# "Never Judge a Book By Its Cover"



## WildRoseBeef (Apr 16, 2009)

It's tough to not be cynical at first, but this woman proved that looks don't have to go with a great voice:

http://www.youtube.com/watch?v=9lp0IWv8QZY

Prepared to be wowed!


----------



## Farmer Kitty (Apr 16, 2009)

That was all the talk yesterday on the Today Show! It was fun to watch Simon's face!


----------



## wynedot55 (Apr 16, 2009)

shes been all over the tv for 2 days.am she can sing.


----------



## Thewife (Apr 16, 2009)

I saw her on our local news this morning, she is good!
Simon did look pretty shocked!


----------



## Kute Kitten (Apr 16, 2009)

She is one good singer, and she's 47! That was awsome!


----------



## Farmer Kitty (Apr 16, 2009)

Kute Kitten said:
			
		

> She is one good singer, and she's 47! That was awsome!

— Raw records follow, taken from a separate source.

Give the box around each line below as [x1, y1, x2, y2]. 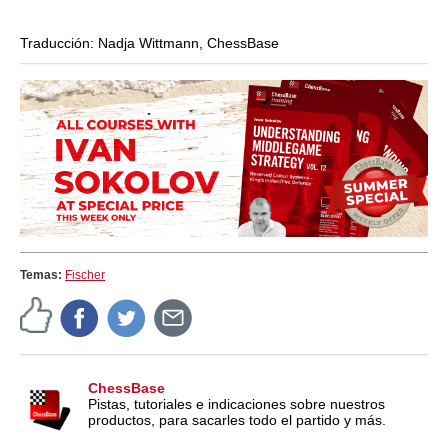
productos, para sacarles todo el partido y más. [88, 411, 386, 428]
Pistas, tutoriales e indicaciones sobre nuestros [88, 395, 385, 412]
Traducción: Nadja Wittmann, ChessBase [20, 35, 279, 51]
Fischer [65, 267, 105, 282]
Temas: [20, 267, 65, 282]
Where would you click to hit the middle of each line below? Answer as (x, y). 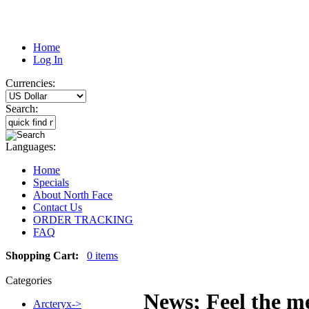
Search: (22, 109)
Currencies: (30, 83)
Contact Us (58, 207)
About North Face (73, 195)
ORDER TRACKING (83, 220)
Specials (51, 182)
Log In (48, 60)
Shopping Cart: (42, 256)
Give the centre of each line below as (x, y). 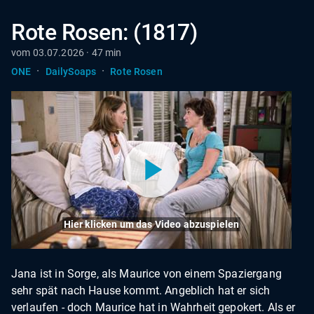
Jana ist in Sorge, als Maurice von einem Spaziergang (146, 273)
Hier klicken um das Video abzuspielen (151, 224)
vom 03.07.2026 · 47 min (67, 53)
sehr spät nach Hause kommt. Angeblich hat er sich (141, 290)
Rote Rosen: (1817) (104, 32)
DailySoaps (71, 71)
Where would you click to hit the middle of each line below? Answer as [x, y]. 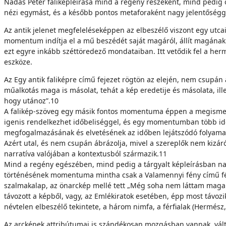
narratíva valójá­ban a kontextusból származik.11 [86, 154]
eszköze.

What? You say that like 47 is old. Watch it kid!


----------



## wynedot55 (Apr 16, 2009)

kitty your no where near 47.


----------



## Farmer Kitty (Apr 16, 2009)

wynedot55 said:
			
		

> kitty your no where near 47.


Others here are! I'm under a decade to it.


----------



## wynedot55 (Apr 16, 2009)

yes theres a bunch of us close to it or over it.


----------



## GrassFarmerGalloway (Apr 17, 2009)

I saw this before everybody else. Several days ago.


----------



## Kute Kitten (Apr 17, 2009)

How did you see this before everyone else, GFG?


----------



## GrassFarmerGalloway (Apr 18, 2009)

Through the IDQ and the DUG.


----------



## Farmer Kitty (Apr 18, 2009)

GrassFarmerGalloway said:
			
		

> Through the IDQ and the DUG.


The WHAT? This old timer doesn't follow.


----------



## GrassFarmerGalloway (Apr 19, 2009)

The grapevine, essentially.


----------



## Kute Kitten (Apr 19, 2009)

Oh.


----------